As someone with a long history of incomplete self-tracking projects, this kind of automated collection and analysis is great. (If only I could get the rest of my data in the same place!) What I'd really like to see is a tool like IFTTT for self-trackers.

2 comments

I've always thought there was a niche market for a complete, secure, self-hosted self-tracking solution, from keystrokes through to email, file system usage, and HTTP traffic.

If anyone knows of anything along these lines, I'd be interested to hear about it, but I suspect it doesn't exist. Probably the difficulty of doing cool things with the resulting data is one of the main reasons such a product doesn't exist.

Can you name some self-trackers that you use?
Sure. I use CRON-O-Meter (http://cronometer.com/) to track my diet and weight, RunKeeper (http://runkeeper.com/home) and Fitocracy (https://www.fitocracy.com/) to track exercise, Moodscope (http://www.moodscope.com/login) to track my mood, and YourFlowingData (http://your.flowingdata.com/) to track anything else I want to measure. My favorite self-tracking service was an MIT Media Lab project called Mycrocosm (http://mycro.media.mit.edu/), but it's pretty much dead. (I wrote a Python script to extract my old data. I'll clean it up and publish it).

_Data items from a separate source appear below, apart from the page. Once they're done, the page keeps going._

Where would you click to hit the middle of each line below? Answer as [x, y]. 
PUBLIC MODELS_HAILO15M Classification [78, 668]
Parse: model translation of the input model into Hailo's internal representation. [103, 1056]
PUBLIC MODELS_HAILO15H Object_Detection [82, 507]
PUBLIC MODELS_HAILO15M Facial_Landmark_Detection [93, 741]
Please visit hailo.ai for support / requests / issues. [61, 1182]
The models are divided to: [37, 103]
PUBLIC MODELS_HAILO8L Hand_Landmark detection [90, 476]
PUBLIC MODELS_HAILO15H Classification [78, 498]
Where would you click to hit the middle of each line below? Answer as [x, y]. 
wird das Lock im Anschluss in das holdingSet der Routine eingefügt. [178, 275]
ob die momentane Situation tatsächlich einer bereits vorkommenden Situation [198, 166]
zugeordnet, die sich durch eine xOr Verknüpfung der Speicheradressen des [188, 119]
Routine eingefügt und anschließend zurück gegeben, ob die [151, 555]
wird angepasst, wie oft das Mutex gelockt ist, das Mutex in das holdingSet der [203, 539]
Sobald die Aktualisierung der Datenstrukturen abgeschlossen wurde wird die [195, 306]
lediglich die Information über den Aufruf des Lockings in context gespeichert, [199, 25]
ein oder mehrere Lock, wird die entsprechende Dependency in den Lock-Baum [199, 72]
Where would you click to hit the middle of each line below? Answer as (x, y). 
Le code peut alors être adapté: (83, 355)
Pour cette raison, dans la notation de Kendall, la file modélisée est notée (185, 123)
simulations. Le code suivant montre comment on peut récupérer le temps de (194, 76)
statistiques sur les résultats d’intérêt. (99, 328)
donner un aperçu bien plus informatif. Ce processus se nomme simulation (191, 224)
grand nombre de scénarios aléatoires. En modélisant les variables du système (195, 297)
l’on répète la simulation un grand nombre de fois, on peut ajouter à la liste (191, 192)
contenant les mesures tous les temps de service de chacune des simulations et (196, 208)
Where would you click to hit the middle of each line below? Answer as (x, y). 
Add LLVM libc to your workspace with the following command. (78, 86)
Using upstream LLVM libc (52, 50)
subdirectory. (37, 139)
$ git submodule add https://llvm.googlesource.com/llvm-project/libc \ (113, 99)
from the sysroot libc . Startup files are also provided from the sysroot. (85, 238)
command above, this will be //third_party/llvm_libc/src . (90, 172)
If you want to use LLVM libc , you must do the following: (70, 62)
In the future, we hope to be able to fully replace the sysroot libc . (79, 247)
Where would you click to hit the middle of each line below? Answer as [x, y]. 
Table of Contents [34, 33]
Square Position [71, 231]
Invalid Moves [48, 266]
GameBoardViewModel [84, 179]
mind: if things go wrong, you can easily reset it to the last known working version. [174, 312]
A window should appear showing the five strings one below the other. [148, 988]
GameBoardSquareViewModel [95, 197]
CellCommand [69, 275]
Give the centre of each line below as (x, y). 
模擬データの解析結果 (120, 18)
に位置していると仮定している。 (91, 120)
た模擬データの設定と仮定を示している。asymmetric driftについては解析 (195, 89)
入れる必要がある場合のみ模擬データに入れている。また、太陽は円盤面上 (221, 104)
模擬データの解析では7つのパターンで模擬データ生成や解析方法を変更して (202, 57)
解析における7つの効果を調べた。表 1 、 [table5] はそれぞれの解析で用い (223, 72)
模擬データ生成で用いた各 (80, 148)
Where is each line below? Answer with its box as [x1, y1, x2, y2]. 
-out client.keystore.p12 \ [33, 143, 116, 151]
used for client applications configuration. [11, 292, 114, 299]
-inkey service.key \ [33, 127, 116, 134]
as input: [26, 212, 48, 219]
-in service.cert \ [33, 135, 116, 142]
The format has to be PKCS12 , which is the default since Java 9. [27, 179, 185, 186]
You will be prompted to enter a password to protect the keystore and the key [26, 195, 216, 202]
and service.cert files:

Some of these services are completely siloed, some of them export data as .csv or XML, and some of them actively interact with one another (e.g. Fitocracy imports Runkeeper data, CRONometer can connect to a Withings scale). Each tool works well in its niche, but there's no easy way (yet!) to get all the data in one machine-readable place.

What do you use to track your trackers?